The increase in diesel prices appears to be more than a trend again, with the average price per gallon rising 1.2 cents to $3.915 per gallon, according to the Department of Energy’s Energy Information Administration (EIA).
This marks the fourth straight week of increases, following gains of 3.6 cents, 3.9 cents and 1.1 cents, respectively, with the last four weeks accounting for a cumulative 9.8 cent gain.
The four-week stretch of gains has more than erased the 7.3 cent cumulative decline which occurred over the previous three weeks prior to these recent gains.
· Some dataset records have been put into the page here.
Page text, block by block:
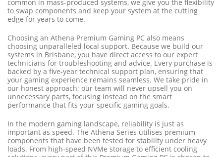
common in mass-produced systems, we give you the flexibility
to swap components and keep your system at the cutting
edge for years to come.
Choosing an Athena Premium Gaming PC also means
choosing unparalleled local support. Because we build our
systems in Brisbane, you have direct access to our expert
technicians for troubleshooting and advice. Every purchase is
backed by a five-year technical support plan, ensuring that
your gaming experience remains seamless. We take pride in
our honest approach; our team will never upsell you on
unnecessary parts, focusing instead on the smart
performance that fits your specific gaming goals.
In the modern gaming landscape, reliability is just as
important as speed. The Athena Series utilises premium
components that have been tested for stability under heavy
loads. From high-speed NVMe storage to efficient cooling
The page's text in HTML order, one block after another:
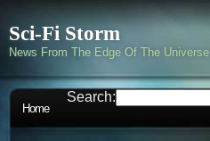
Sci-Fi Storm
News From The Edge Of The Universe
Home
Search:
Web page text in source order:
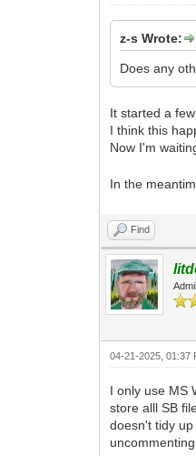
z-s Wrote:
Does any
It started a
I think this
Now I'm
In the
Find
04-21-2025, 01:37
I only use MS
store alll SB
doesn't tidy
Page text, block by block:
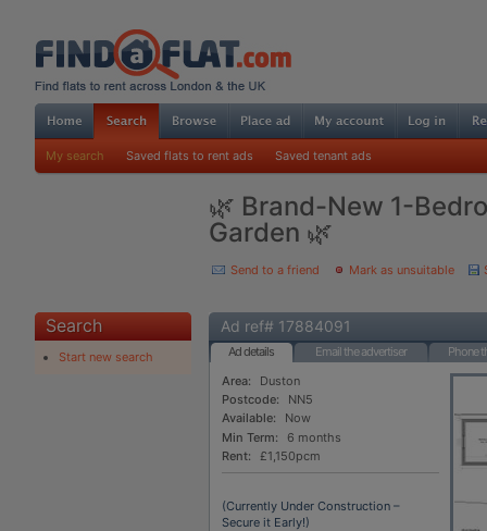
My search Saved flats to rent ads Saved tenant ads
🌿 Brand-New 1-
Garden 🌿
Send to a friend Mark as unsuitable
Search
Start new search
Ad ref# 17884091
Ad details Email the advertiser
Phone
Area:
Duston
Postcode:
NN5
Available:
Now
Min Term:
6 months
Rent:
£1,150pcm
(Currently Under Construction –
Secure it Early!)
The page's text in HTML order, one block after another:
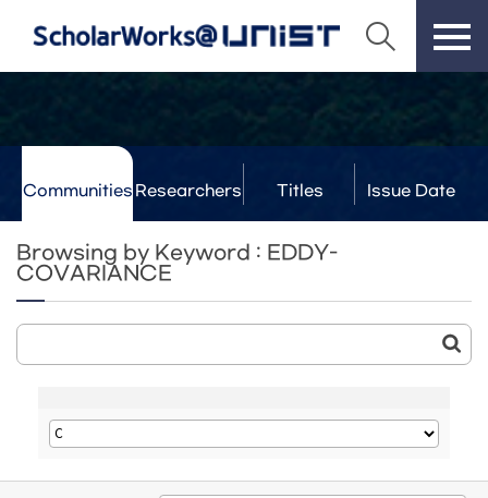
Communities Researchers Titles Issue Date
Browsing by Keyword : EDDY-
COVARIANCE
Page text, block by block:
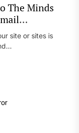
The Minds
site or sites is
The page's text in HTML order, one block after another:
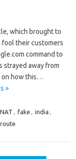
which brought to
fool their customers
command to
strayed away from
on how this…
»
, fake , india ,

And compared to this week last year, the average price per gallon is up 11.9 cents.
Regardless of the fluctuation in diesel prices, shippers are cognizant of the impact diesel prices can have on their bottom line—for better or worse.
And they continue to be proactive on that front, too, by taking steps to reduce mileage and transit lengths when possible as well as cut down on empty miles. And even through shippers want to adjust budgets in order to offset the increased costs higher fuel prices bring, it is not always an easy thing to manage.
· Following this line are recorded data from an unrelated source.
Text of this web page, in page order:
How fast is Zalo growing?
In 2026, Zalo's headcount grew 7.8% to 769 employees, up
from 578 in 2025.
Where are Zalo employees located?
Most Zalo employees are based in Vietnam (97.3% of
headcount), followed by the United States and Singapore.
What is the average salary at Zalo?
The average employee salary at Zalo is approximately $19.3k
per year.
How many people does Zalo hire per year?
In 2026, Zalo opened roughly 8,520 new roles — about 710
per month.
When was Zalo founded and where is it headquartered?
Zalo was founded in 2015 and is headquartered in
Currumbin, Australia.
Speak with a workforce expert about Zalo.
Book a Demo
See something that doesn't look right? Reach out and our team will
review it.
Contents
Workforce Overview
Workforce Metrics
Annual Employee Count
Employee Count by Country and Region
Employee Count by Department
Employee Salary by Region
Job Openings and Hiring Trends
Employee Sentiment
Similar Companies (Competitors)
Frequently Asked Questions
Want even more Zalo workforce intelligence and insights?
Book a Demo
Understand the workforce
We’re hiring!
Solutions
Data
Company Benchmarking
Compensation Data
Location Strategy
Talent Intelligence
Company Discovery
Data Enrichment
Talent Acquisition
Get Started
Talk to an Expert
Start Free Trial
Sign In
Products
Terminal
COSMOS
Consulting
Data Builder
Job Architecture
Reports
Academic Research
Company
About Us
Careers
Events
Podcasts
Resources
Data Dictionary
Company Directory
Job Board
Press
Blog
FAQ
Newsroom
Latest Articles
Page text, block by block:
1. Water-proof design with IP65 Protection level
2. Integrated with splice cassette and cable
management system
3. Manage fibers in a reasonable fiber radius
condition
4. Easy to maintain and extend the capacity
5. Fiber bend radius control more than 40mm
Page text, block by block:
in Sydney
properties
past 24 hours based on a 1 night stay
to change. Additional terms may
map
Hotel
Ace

Shippers have told LM that adjusting budgets is only part of the solution when it comes to dealing—and living—with fuel price fluctuation.
UPS Freight President Jack Holmes said at the eyefortransport 3PL Summit that fuel increases need to be taken into account as part of the shipper-carrier relationship.
“A carrier—who is a partner—simply passing expenses on to [a shipper] is not in my opinion a carrier you want to do business with,” said Holmes. “The one you want to do business with is the one who will tell you ‘this is what has happened and here is what we will do to mitigate that expense’ and hopefully you do things on fuel efficiency and idle time that get you closer to negating the impact of those things on your business but those are the differences between a vendor relationship and a partner relationship—which does things to help each other.”
When asked if they expect to pay higher fuel surcharges in the coming months, a recent Logistics Management reader study of roughly 420 shippers found that 39.1 percent said yes they did, 44.1 percent said they did not expect to have to pay higher fuel surcharges, with 16.8 percent stating they were unsure.
Brittain Ladd, a global supply chain consultant, told LM that the primary strategy for shippers to combat raising fuel costs is to conduct supply chain network optimization to model the impact of rising diesel fuel and transportation costs, which he said is key as transportation costs become more important relative to production, inventory and facility fixed costs.
With that as the backdrop, Ladd said his recommended strategy for shippers is to “identify opportunities to increase the number of distribution centers to minimize distance travelled for outbound transportation and to make operational changes to trade down to lower cost transportation such as air to ground and trucking to rail. The challenge of course is that lead times and replenishment to meet customer demand must be analyzed and processes updates to adjust to the new transportation reality.”
A major contributor to the recent spike in gasoline prices is Middle East tension among oil producing countries. At press time, the average price per barrel of crude oil on the New York Mercantile Exchange was $104.32.